流亡在別處:關於索拉納斯和塔可夫斯基的濃濃鄉愁


流亡在別處:關於索拉納斯和塔可夫斯基的濃濃鄉愁

流亡者的求索之旅;異鄉人的濃郁鄉愁

流亡在別處:關於索拉納斯和塔可夫斯基的濃濃鄉愁


流亡在別處:關於索拉納斯和塔可夫斯基的濃濃鄉愁

索拉納斯 | 塔可夫斯基

一個是南十字星空下,承載著美洲狂野和浪漫本性的阿根廷;一個是北方遼闊的土地上,白樺林下黑土厚實的俄羅斯。

一個被博爾赫斯隔著憂鬱的鏡子吟誦多年,被科塔薩爾在遠處深情眺望;一個被黃金時代最偉大的文學家們用筆墨書寫,成為這些直視苦難滿懷悲憫的詩人們永遠的故鄉。

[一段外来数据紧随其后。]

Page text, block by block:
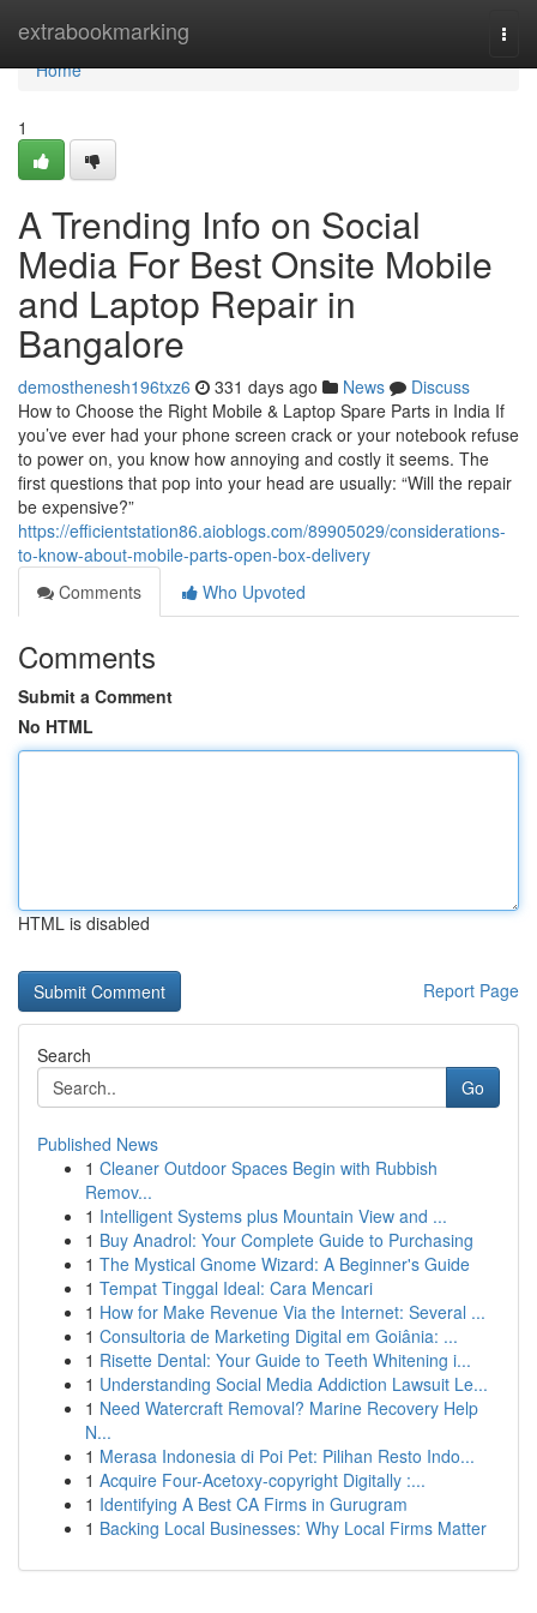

阿根廷導演索拉納斯的《探戈,加德爾的放逐》和俄羅斯導演塔可夫斯基的《鄉愁》,同樣一片濃郁的化不開的霧氣中,他們流亡到巴黎,流亡到意大利的鄉村,隔著遙遠的距離,用光影的夢幻書寫無法釋懷的鄉愁。

觀看索拉納斯和塔可夫斯基,於我而言,是火與水的雙重體驗,索拉納斯的冬天舞蹈著野性探戈的火焰,塔可夫斯基的流浪吟唱著沉靜古老的詩篇。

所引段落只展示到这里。